MISSION « GESTION ET CONTRÔLE DES FINANCES PUBLIQUES » M. Bernard Angels, rapporteur spécial

La nouvelle nomenclature budgétaire introduite par la LOLF a permis de présenter au Parlement une vision synthétique de crédits auparavant disséminés au sein du fascicule global du ministère de l'économie, des finances et de l'industrie, correspondant à une mission essentielle de Bercy : la gestion des dépenses et des recettes de l'Etat . Le coût de gestion des administrations fiscale peut ainsi apparaître plus clairement aux yeux du citoyen.

I. ENGAGER D'ORES ET DÉJÀ UNE ÉVALUATION DE LA PERFORMANCE 2005

A. L'ANTÉRIORITÉ DE BERCY EN MATIÈRE D'INDICATEURS DE PERFORMANCE

Pour le premier examen du projet de loi de règlement en « semi-mode LOLF », la mission « Gestion et contrôle des finances publiques » a l'avantage d'un projet annuel de performances très complet, où les indicateurs de performance sont constitués de longue date. Les indicateurs ont pu être améliorés au fil du temps. Ils sont disponibles sur des séries temporelles longues , ce qui facilite les comparaisons, et les rend crédibles aux yeux du Parlement . L'exercice 2005 est ainsi déjà « renseigné ».

Les contrats de performance signés par la direction générale des impôts et la direction générale de la comptabilité publique avec la direction du budget constituent la déclinaison du rapport annuel de performances présenté au Parlement. Un nouveau contrat 2006-2008 vient d'être signé par ces deux directions.

Dans l'examen du projet de loi de règlement pour 2005, la question de l'exécution des crédits peut d'ores et déjà passer au second plan par rapport aux enjeux politiques d'une meilleure efficience des administrations fiscales. Les directions précitées remettent d'ailleurs un rapport annuel de performance 52 ( * ) dont la lecture est indispensable à un bon examen du projet de loi de règlement.

La modernisation du pilotage des administrations de Bercy, et de leur gestion, peut être examinée à l'aune de ses résultats.

B. LE NÉCESSAIRE SUIVI DE LA MODERNISATION DE BERCY

Votre rapporteur spécial suit le processus de modernisation de Bercy avec attention. Il s'est ainsi rendu le 18 mai dernier, en application de l'article 57 de la LOLF, dans un centre des impôts parisien pour faire le point sur la campagne 2006 de l'impôt sur le revenu, après les incidents informatiques constatés en 2005 . 3,7 millions de déclarations avaient alors été faites par internet.. Les gains de productivité directs, de l'ordre d'un emploi équivalent temps plein pour 16.000 télédéclarations, apparaissent significatifs.

La généralisation de la déclaration d'impôt préremplie à 85 % des redevables (à l'exception, pour l'essentiel, des commerçants, artisans et professions libérales), après une expérience, en 2005, en Ille-et-Vilaine, a fait en outre l'objet d'un suivi particulier.

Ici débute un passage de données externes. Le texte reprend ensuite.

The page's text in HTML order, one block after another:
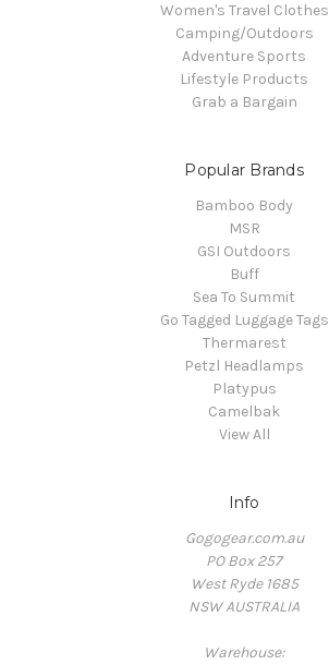
Women's Travel Clothes
Camping/Outdoors
Adventure Sports
Lifestyle Products
Grab a Bargain
Popular Brands
Bamboo Body
MSR
GSI Outdoors
Buff
Sea To Summit
Go Tagged Luggage Tags
Thermarest
Petzl Headlamps
Platypus
Camelbak
View All
Info
Gogogear.com.au
PO Box 257
West Ryde 1685
NSW AUSTRALIA
Warehouse:

Selon M. Jean-François Copé, ministre délégué au budget et à la réforme de l'Etat, entendu mercredi 21 juin 2006 par votre commission des finances sur l'exécution 2005 des crédits de la mission « gestion et contrôle des finances publiques », 5,3 millions de télédéclarations ont été effectuées , avant même que la campagne 2006 ne soit définitivement close. Il faut rappeler que le projet annuel de performances de la mission « gestion et contrôle des finances publiques » a fixé comme objectif une fourchette comprise entre 6 et 10 millions de télédéclarations. La capacité du système informatique a ainsi été portée à 10 millions de télédéclarations à la suite des incidents 2005, pour un coût de 32,7 millions d'euros dont 11,1 millions d'euros pour les dépenses d'investissement et 21,6 millions d'euros pour les dépenses de fonctionnement.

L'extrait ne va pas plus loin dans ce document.